0 Replies Latest reply on Jan 26, 2016 5:11 AM by h_l

    HSA: Kernel dispatch latencies (What are your experiences?)

    h_l

      Hi,

       

      I'm currently working on reducing the dispatch times of HSA kernels to enable fine-grained offloading.

      At the moment I encounter latencies of  about 1 micro-second (doing some tricks, see below for details).

       

      I would be very interested in the experiences of other HSA developers.

      - What dispatch latencies do you encounter?

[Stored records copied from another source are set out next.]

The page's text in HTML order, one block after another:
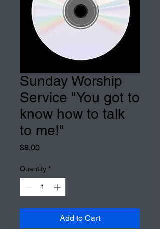
Sunday Worship
Service "You got to
know how to talk
to me!"
$8.00
Quantity *
Add to Cart
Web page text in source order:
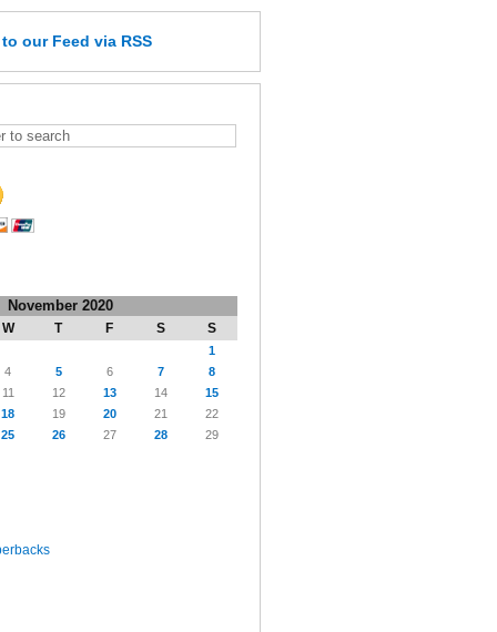
to our Feed via RSS
November 2020
W T F S S
1
4 5 6 7
8
11 12 13 14
15
18 19 20 21
22
25 26 27 28
29
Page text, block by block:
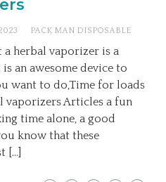
PACK MAN DISPOSABLE
herbal vaporizer is a
an awesome device to
want to do,Time for loads
Articles a fun
time alone, a good
know that these
[…]
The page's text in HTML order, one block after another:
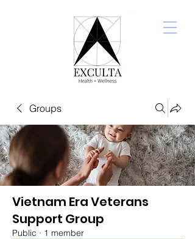
Groups
Vietnam Era Veterans
Support Group
Public · 1 member
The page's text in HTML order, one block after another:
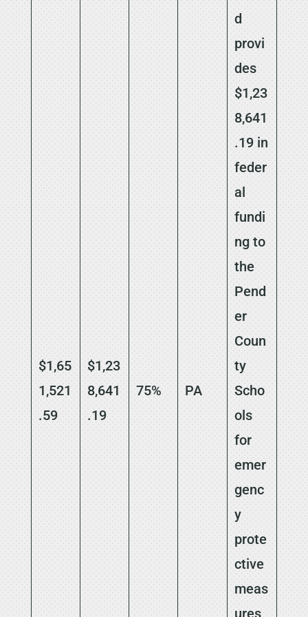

      - Did you find some tricks, hacks or optimizations to reduce latencies?

       

      Many thanks in advance.

       

      ---

      Setup: In my experiments I use a simple "do nothing" kernel. I disable the interrupt handling (env HSA_ENABLE_INTERRUPT=0 <hsa_app>) and use busy-waiting instead. Further, the iGPUs' frequency is pinned to 720MHz.

       

      A synchronous dispatch of a single kernel takes ~7 micro-seconds (time until the application receives the completion signal, including AQL-enqueue).

      Dispatching multiple kernels in batches can hide latencies to some degree: 3.5 microseconds.

      Dispatching and running a (busy-wait-) kernel in advance and communicating via atomics reduces latencies to ~1 microsecond.